La gimnasta leonesa prepara la cita internacional en Murcia y Alicante
Carolina Rodríguez realiza uno de sus ejercicios en el Palacio Municipal. SECUNDINO PÉREZ
César F. Buitrón / León
Carolina Rodríguez está en la recta final antes de viajar a Japón para competir en el Campeonato del Mundo de gimnasia rítmica que se disputa a principios del mes de septiembre en Mie.
Hasta ahora la temporada de la leonesa ha sido casi perfecta. Ha ido a más, confirmándose como la líder de la selección española de gimnasia rítmica con su medalla en una de las competiciones previas a la Copa del Mundo y su bronce en los Juegos del Mediterráneo recientemente disputados en Pescara.
Los entrenamientos en León a las órdenes de Ruth Fernández, a caballo entre la instalación de Armunia, el Palacio de Deportes y el frontón de la Universidad de León, han ido viento en popa y los controles que ha hecho en Madrid supervisados por la nueva seleccionadora española de gimnasia rítmica, así como el Campeonato de España recién disputado en Ponferrada y los Juegos del Mediterráneo en los que compitió hace tres semanas confirmaron sus progresos.

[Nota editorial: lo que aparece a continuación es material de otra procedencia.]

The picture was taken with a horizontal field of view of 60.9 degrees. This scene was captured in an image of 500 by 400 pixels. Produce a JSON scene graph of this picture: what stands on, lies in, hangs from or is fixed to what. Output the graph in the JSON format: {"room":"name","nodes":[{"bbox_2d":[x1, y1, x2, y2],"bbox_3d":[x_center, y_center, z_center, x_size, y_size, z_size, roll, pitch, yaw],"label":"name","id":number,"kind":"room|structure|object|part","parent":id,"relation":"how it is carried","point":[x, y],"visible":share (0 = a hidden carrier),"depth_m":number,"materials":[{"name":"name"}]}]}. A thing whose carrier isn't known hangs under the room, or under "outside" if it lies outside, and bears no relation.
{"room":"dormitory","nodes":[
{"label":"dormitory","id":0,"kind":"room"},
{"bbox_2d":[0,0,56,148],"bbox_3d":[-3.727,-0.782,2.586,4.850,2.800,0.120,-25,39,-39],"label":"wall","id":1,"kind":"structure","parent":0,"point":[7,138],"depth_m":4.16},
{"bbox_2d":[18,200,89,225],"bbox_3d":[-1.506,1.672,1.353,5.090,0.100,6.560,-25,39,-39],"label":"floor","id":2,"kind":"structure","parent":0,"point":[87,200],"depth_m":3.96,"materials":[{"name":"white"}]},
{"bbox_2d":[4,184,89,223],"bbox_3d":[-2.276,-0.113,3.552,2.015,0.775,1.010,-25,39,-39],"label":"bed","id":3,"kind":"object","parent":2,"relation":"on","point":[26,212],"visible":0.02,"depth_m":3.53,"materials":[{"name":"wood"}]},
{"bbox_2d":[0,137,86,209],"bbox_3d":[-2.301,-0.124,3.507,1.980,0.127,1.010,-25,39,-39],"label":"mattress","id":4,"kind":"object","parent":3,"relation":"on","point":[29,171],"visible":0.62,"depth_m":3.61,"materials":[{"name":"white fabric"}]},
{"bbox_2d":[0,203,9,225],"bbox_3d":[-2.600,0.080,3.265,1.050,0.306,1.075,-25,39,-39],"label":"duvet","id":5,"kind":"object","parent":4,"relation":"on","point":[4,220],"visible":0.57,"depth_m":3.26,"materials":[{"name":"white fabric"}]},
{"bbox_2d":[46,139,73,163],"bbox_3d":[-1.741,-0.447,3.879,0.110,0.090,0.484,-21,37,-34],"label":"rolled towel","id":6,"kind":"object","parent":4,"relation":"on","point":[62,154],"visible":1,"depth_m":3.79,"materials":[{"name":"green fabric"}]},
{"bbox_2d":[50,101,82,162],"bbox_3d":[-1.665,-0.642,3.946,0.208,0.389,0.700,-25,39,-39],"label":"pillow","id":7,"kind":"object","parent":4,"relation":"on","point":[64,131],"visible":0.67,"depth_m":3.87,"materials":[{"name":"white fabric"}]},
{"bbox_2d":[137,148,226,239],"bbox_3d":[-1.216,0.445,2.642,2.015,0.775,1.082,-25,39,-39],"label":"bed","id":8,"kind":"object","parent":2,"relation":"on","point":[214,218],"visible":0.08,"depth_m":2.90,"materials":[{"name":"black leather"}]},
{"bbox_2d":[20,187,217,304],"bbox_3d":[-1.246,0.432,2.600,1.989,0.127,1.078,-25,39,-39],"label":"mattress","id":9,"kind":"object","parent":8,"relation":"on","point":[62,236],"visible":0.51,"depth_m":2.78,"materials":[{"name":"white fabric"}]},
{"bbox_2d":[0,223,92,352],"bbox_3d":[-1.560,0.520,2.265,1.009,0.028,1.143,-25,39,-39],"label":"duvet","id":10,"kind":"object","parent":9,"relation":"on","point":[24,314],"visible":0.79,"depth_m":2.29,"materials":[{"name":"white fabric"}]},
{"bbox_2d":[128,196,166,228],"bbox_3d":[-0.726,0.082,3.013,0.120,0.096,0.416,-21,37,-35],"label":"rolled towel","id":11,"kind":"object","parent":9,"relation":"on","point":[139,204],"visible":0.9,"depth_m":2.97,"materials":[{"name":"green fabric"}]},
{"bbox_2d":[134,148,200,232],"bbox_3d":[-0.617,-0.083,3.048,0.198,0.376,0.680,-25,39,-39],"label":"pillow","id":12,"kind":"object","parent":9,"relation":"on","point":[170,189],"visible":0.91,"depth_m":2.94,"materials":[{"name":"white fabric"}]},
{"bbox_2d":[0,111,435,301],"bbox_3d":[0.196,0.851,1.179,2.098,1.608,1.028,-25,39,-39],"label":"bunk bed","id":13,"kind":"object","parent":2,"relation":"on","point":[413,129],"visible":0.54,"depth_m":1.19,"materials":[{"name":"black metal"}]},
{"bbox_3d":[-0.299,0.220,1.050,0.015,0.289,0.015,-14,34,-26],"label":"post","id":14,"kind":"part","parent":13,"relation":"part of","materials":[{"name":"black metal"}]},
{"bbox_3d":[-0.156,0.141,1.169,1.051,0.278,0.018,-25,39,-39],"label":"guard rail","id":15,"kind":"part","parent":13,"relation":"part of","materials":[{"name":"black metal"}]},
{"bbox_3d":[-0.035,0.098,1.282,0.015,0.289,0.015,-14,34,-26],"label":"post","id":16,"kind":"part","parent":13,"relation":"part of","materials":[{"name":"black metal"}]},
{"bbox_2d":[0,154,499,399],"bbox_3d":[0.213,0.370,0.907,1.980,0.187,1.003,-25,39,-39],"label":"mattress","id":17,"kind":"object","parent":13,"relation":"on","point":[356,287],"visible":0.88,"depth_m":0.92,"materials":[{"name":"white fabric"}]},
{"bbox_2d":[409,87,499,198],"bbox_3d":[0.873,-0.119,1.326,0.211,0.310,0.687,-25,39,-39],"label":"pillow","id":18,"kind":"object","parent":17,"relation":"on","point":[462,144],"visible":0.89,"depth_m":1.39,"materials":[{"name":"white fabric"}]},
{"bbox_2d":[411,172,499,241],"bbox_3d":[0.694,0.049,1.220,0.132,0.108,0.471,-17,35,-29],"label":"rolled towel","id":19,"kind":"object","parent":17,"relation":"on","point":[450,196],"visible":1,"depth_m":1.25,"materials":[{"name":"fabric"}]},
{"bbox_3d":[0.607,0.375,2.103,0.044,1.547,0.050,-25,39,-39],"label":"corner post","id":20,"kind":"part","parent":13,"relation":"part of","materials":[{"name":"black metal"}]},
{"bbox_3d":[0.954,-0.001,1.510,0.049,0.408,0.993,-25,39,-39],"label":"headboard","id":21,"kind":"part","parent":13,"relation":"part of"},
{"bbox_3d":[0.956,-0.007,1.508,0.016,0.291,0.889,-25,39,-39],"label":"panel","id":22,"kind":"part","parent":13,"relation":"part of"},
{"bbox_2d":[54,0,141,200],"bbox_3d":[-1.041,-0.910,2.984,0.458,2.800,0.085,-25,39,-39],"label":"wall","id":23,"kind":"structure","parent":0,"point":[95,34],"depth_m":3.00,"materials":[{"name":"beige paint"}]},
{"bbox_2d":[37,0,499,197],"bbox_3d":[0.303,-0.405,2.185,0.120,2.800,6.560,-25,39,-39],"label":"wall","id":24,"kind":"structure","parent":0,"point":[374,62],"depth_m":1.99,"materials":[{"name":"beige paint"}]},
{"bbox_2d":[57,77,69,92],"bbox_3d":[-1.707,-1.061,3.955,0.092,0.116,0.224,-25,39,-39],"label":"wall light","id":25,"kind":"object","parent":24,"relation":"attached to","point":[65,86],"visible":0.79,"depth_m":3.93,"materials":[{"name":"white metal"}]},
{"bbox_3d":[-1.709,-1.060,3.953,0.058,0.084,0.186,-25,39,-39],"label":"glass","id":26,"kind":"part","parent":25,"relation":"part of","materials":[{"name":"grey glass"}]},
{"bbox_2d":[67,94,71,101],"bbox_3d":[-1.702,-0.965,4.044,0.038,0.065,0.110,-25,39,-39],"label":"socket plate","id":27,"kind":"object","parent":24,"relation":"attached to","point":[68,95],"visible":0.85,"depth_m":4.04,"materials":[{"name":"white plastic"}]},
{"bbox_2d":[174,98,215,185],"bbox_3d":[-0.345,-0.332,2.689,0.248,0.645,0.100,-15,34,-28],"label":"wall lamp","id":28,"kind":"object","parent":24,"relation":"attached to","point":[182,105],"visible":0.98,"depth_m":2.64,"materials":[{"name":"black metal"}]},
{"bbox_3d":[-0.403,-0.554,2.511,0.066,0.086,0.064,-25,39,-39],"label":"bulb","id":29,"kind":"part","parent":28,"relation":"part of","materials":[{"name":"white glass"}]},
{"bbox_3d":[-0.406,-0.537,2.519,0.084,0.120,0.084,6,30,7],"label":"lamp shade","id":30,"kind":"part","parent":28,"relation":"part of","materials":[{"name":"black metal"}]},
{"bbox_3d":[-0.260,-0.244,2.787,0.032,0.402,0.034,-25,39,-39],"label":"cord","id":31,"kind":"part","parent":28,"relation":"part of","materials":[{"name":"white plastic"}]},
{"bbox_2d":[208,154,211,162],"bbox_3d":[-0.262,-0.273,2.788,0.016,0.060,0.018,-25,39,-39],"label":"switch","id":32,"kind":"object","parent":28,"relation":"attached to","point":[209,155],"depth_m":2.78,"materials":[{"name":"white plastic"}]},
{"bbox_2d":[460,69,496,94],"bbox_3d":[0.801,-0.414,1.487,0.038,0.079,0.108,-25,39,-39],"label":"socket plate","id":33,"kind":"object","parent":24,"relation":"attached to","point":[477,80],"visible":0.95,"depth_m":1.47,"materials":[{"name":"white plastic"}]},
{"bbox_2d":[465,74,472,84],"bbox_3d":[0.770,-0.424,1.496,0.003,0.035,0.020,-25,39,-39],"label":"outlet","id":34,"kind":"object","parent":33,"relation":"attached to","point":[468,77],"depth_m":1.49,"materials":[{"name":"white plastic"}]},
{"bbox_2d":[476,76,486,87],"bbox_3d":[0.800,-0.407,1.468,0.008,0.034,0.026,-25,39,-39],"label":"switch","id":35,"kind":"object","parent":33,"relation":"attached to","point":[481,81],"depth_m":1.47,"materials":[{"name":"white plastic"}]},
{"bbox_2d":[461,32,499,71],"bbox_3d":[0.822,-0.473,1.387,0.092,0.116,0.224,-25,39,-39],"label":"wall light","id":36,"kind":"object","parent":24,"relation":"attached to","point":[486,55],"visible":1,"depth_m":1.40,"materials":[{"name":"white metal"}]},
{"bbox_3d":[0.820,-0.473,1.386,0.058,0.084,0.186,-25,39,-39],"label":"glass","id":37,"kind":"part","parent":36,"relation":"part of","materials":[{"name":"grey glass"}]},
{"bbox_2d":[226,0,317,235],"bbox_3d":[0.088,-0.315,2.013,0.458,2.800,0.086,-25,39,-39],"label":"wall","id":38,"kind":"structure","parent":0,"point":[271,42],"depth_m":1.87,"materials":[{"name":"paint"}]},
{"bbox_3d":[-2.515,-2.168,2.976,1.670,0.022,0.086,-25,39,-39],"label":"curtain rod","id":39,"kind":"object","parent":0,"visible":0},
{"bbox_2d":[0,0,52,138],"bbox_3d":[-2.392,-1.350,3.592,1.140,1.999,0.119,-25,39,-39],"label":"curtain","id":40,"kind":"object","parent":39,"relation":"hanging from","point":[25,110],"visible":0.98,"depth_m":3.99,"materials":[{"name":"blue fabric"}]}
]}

Para llegar a Mie le queda un mes y medio y Carolina Rodríguez no va a escatimar esfuerzos para llegar a Japón en el mejor momento de forma de su carrera. La leonesa se irá a tierras levantinas para afrontar dos semanas de entrenamientos intensivos, uno en el centro de tecnificación de Murcia y la segunda semana en Alicante. Desde allí regreso a León, pero con parada en Madrid donde la seleccionadora española volverá a supervisar su trabajo, le corregirá los pequeños detalles que queden por afinar antes de volver a León donde completará su preparación con el campus que el Club Ritmo organiza en La Vecilla del 15 al 23 de agosto que permitirá a la olímpica leonesa concentrarse en sus montajes para dejarlo todo a punto ya que apenas una semana después, el 2 de septiembre, Carolina Rodríguez partirá junto a su entrenadora, Ruth Fernández y el resto de la selección española de gimnasia rumbo a Mie para medirse a las mejores gimnastas del mundo con el objetivo de acercarse a los puestos de final en alguno de los aparatos, un reto casi imposible, pero por el que va a pelear la leonesa que en dos años ha pasado de estar retirada de los tapices a regresar a la elite mundial convertida en la primera gimnasta del equipo nacional.

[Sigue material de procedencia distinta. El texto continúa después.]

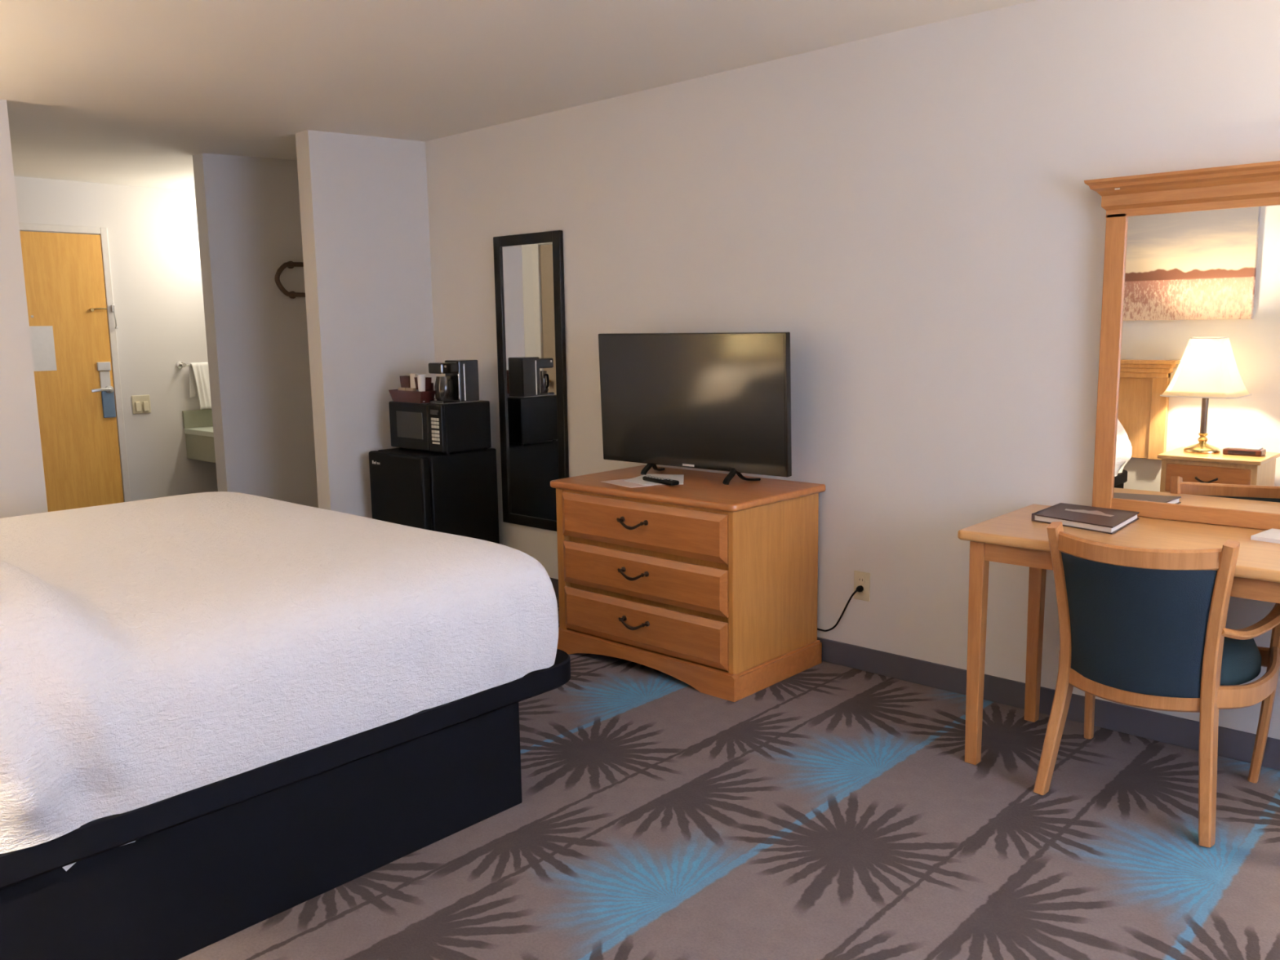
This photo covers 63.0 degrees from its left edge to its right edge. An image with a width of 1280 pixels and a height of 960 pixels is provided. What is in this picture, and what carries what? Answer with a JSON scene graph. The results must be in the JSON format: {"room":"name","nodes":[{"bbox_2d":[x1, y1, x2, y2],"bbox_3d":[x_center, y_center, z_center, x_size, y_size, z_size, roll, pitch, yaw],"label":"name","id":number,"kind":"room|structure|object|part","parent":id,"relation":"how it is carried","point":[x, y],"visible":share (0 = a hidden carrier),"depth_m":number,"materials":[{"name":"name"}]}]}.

Un cambio radical en el que ha tenido mucho que ver la entrenadora que empezó a formarla hace casi tres lustros en el Club Ritmo y que la consiguió convencer para que fuera entrando poco a poco en la rutina de los entrenamientos. Al final de la pasada temporada, cuando ganó el Campeonato de España de Primera Categoría, la gimnasta leonesa recibió la llamada de la nueva seleccionadora. Sin la anterior ‘mandamás’ de la rítmica española al frente de la selección, que había sido la ‘culpable’ de su retirada, habían desaparecido todas las trabas para volver a entrar en el equipo nacional. La nueva seleccionadora, la búlgara Efroshina Angelova, confió en ella y Carolina le ha correspondido con éxitos en esa especie de segunda juventud que está viviendo la leonesa, una gimnasta que cuando era una niña que llamaba a las puertas de la selección española era conocida como la ‘gimnasta milagro’ por las condiciones en las que se había formado, sin ningún medio adecuado para trabajar y que, ahora, tras su resurrección deportiva, ha vuelto a protagonizar un nuevo ‘milagro’ con su regreso a la elite mundial y colocándose más arriba de lo que había conseguido estar en su anterior época en la primera línea de la gimnasia rítmica española.